> Kesulitannya adalah > jika petugas medis mengabaikan reaksi emosional dari pasien-pasiennya, terlepas adanya bukti/tidak terkait emosi yang memengaruhi kesembuhan.
> Bagi pasien, informasi dari perawat/dokter memberikan peluang untuk menenangkan/berputus asa.
-----
Pikiran Tubuh: Bagaimana Emosi Memengaruhi Kesehatan.
Robert Ader, seorang ahli psikologi, dalam penelitiannya menemukan bahwa sistem kekebalan tubuh sama seperti otak yang mampu belajar. Artinya, jalur biologis yang membuat otak, emosi, & tubuh tidak pernah terpisah tetapi berhubungan erat.
> Hormon yang dilepaskan saat mengalami stress dapat menghubungkan emosi dengan sistem kekebalan tubuh.
> Katekolamin, kortisol, prolactin, memiliki pengaruh kuat terhadap sel kekebalan.
> Ketika hormon-hormon tersebut tersebar di seluruh tubuh maka fungsi sel kekebalan dihambat.
(Stress menekan perlawanan sistem kekebalan untuk sementara. Apabila stress terus menerus, maka penekanan tersebut bisa permanen).
-----
Dr. Camran Ngechat ahli bedah laparoskopi ginekologi dari Stanford University mengakui adanya peran emosi dalam ilmu kedokteran.
Ia mengungkapkan bahwa seandainya seorang pasien dijadwalkan operasi, namun dia panik & tak mau dioperasi hari itu maka lebih baik diundur & dijadwalkan ulang saat ia merasa tenang sebab ketakutan bisa menyebabkan pendarahan, mudah terkena infeksi, & komplikasi. Maka jauh lebih baik saat ia tenang.
> Hal ini menunjukkan jika > rasa panik & cemas meningkatkan rekanan darah & menyebabkan pembuluh darah melebar.
> Orang yang mengalami kecemasan kronis, mengalami kesedihan & pesimisme berkepanjangan, permusuhan tak henti-hentinya, sinis/kecurigaan terus menerus memiliki resiko >> 2x lipat terserang penyakit asma, arthritis, sakit kepala, tukak lambung, jantung (Mostly these disease happened to people).

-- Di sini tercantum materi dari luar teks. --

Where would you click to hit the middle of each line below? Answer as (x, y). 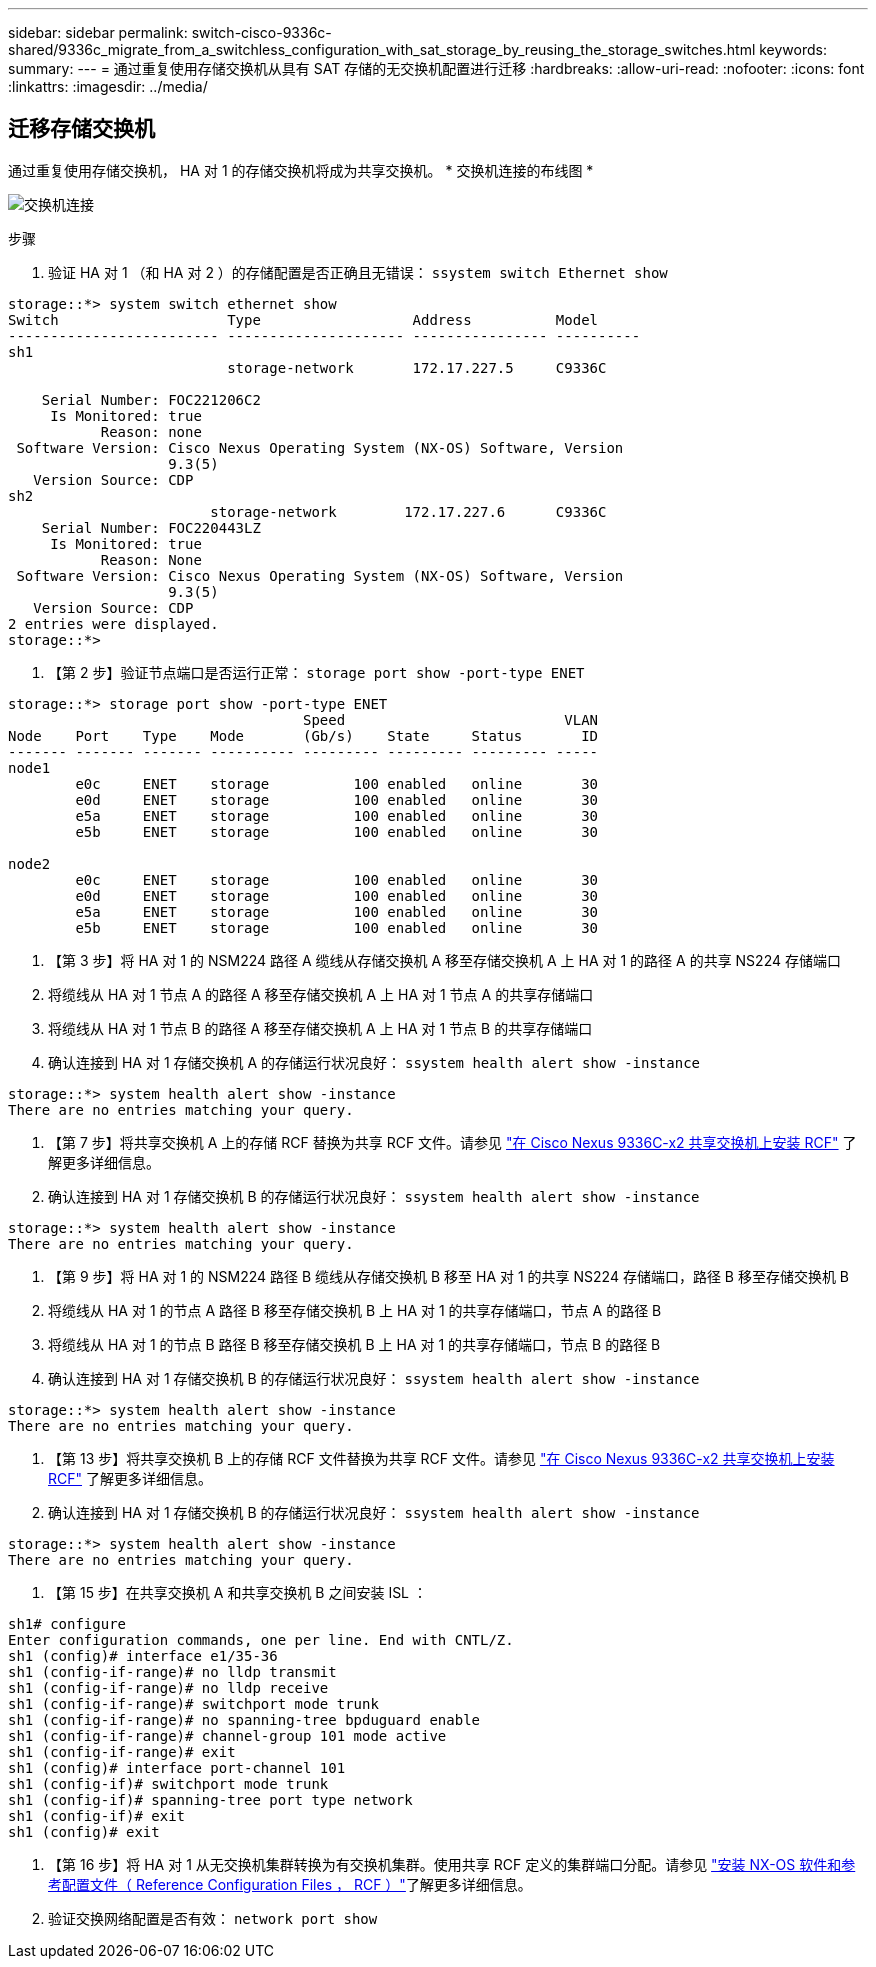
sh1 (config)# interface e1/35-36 (143, 1655)
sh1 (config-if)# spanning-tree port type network (210, 1799)
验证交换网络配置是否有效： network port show (213, 1918)
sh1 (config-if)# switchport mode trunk (168, 1783)
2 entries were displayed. (113, 623)
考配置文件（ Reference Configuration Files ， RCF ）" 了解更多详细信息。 (290, 1884)
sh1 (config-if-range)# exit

> Menurut Peter Kaufman, pejabat kepala Behavioral Medicine Branch of the National Heart, Lung, & Blood Institute menjelaskan jika belum bisa dipastikan apakah amarah/sikap bermusuhan menjadi penyebab timbulnya penyakit arteri koroner awal/akan memperparah jika penyakit jantung menyerang, atau keduanya.
Akan tetapi jika amarah terus menerus berulang menyebabkan stress tambahan bagi jantung dengan meningkatkan laju denyut jantung & tekanan darah.
Apabila jantung berdenyut lebih cepat & tekanan darah tinggi karena terbiasa marah-marah maka bisa menyebabkan >> timbunan plak menumpuk lebih cepat & terjadi arteri koroner.
> Akan tetapi, tidak mengindikasikan juga jika seseorang memiliki perasaan kronis seperti itu akan mudah sakit.
-----
Amarah & Dampaknya
> Studi di Stanford University medical school terhadap 1.021 pria & wanita yang pernah mengalami serangan jantung memperlihatkan jika kaum pria yang cenderung agresif & suka bermusuhan lebih memiliki risiko terkena serangan jantung berikutnya & jika memiliki kadar kolestrol tinggi maka risiko dari marah menjadi > 5x lipat lebih tinggi.
> Menjadi marah bisa melipatgandakan risiko penyakit jantung bagi orang-orang yang telah memiliki penyakit jantung.
> Akan tetapi hal tersebut tidak menjadikan orang harus menekan amarahnya saat perasaan marah muncul pada tempatnya. Sebab jika berusaha menekan perasaan amarah maka dapat meningkatkan tekanan darah.
> Williams menegaskan hal yang tak kalah penting adalah saat sikap memusuhi muncul yang juga berbahaya bagi kesehatan. Terlebih jika sikap permusuhan itu muncul terus menerus & membentuk gaya kepribadian hingga menjadi sikap curiga & sinisme, ada kecenderungan mencela & berkomentar, dan mudah tersinggung.